*What needs to be done:* Transcribe the records that follow exactly. Skip the pictures.

*Material supplied:*

::::

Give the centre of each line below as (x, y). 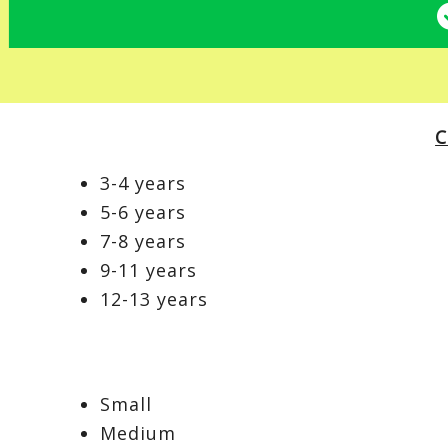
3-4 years (143, 183)
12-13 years (154, 299)
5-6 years (143, 212)
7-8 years (143, 241)
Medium (138, 432)
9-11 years (149, 270)
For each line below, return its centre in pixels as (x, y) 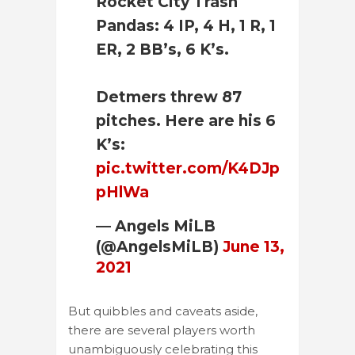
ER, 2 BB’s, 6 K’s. (162, 49)
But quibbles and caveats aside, (163, 311)
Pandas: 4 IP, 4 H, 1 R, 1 (186, 25)
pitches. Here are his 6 (186, 120)
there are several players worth (162, 330)
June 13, (254, 246)
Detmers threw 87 (169, 97)
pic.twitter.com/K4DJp (188, 168)

::::

*Result for this exercise:*
Give the centre of each line below as (x, y). 
3-4 years (143, 183)
12-13 years (154, 299)
5-6 years (143, 212)
7-8 years (143, 241)
Medium (138, 432)
9-11 years (149, 270)
For each line below, return its centre in pixels as (x, y) 
ER, 2 BB’s, 6 K’s. (162, 49)
But quibbles and caveats aside, (163, 311)
Pandas: 4 IP, 4 H, 1 R, 1 (186, 25)
pitches. Here are his 6 (186, 120)
there are several players worth (162, 330)
June 13, (254, 246)
Detmers threw 87 (169, 97)
pic.twitter.com/K4DJp (188, 168)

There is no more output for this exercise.